The concurrency of the Walk function works on each item in the stream. You can set the number of concurrency through WithWorkers. The default number of concurrency is 16, and the minimum number of concurrency is 1. If you set unlimitedWorkers to true, the number of concurrency is unlimited, but the number of concurrent writes in the stream is unlimited. The data is limited by defaultWorkers. In WalkFunc, users can customize the elements that are subsequently written to the stream, and can write multiple elements without writing:

  1. // Example
  2. fx.Just("aaa", "bbb", "ccc").Walk(func(item interface{}, pipe chan<- interface{}) {
  3. newItem := strings.ToUpper(item.(string))
  4. pipe <- newItem
  5. }).ForEach(func(item interface{}) {
  6. fmt.Println(item)
  7. })
  8. // Source Code
  9. func (p Stream) walkLimited(fn WalkFunc, option *rxOptions) Stream {
  10. pipe := make(chan interface{}, option.workers)
  11. go func() {
  12. var wg sync.WaitGroup
  13. pool := make(chan lang.PlaceholderType, option.workers)
  14. for {
  15. // Control the number of concurrent
  16. pool <- lang.Placeholder
  17. item, ok := <-p.source
  18. if !ok {
  19. <-pool
  20. break
  21. }
  22. wg.Add(1)
  23. go func() {
  24. defer func() {
  25. wg.Done()
  26. <-pool
  27. }()
  28. // Acting on every element
  29. fn(item, pipe)
  30. }()
  31. }
  32. // Wait for processing to complete
  33. wg.Wait()
  34. close(pipe)
  35. }()
  36. return Range(pipe)
  37. }

Concurrent processing

In addition to stream data processing, the fx tool also provides function concurrency. The realization of a function in microservices often requires multiple services. Concurrent processing dependence can effectively reduce dependency time and improve service performance.

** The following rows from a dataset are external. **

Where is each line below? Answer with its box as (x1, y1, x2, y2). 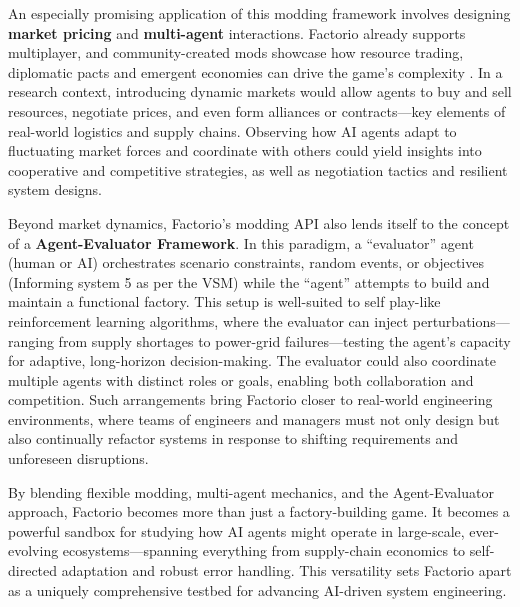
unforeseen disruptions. (8, 448, 149, 469)
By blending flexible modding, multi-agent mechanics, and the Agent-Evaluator (8, 481, 494, 502)
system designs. (8, 179, 103, 200)
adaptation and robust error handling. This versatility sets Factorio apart (61, 560, 512, 581)
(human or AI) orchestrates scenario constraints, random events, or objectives (8, 252, 484, 273)
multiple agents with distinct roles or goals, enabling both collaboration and (8, 369, 474, 390)
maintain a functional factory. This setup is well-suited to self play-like (8, 291, 441, 312)
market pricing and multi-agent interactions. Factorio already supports (8, 22, 466, 43)
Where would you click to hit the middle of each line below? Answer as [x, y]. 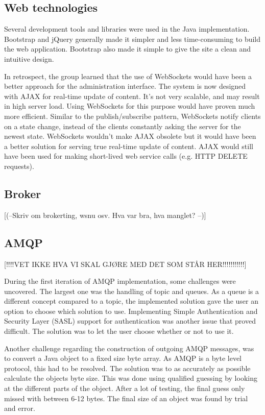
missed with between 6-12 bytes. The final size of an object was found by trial [126, 398]
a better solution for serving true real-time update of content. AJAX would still [129, 146]
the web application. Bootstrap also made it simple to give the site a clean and [128, 49]
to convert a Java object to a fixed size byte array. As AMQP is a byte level [123, 358]
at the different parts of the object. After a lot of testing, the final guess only [125, 388]
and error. [20, 408]
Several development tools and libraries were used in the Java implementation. [127, 29]
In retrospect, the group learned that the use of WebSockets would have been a [128, 76]

b97bf7df-1781-436e-bf04-f1dd90c60537.png

  1. fx.Parallel(func() {
  2. userRPC()
  3. }, func() {
  4. accountRPC()
  5. }, func() {
  6. orderRPC()
  7. })

Note that when fx.Parallel performs dependency parallel processing, there will be no error return. If you need an error return, or a dependency error report needs to end the dependency request immediately, please use the MapReduce tool To process.

Summary

This article introduces the basic concepts of stream processing and the stream processing tool fx in go-zero. There are many stream processing scenarios in actual production. I hope this article can give you some inspiration and better response Stream processing scene at work.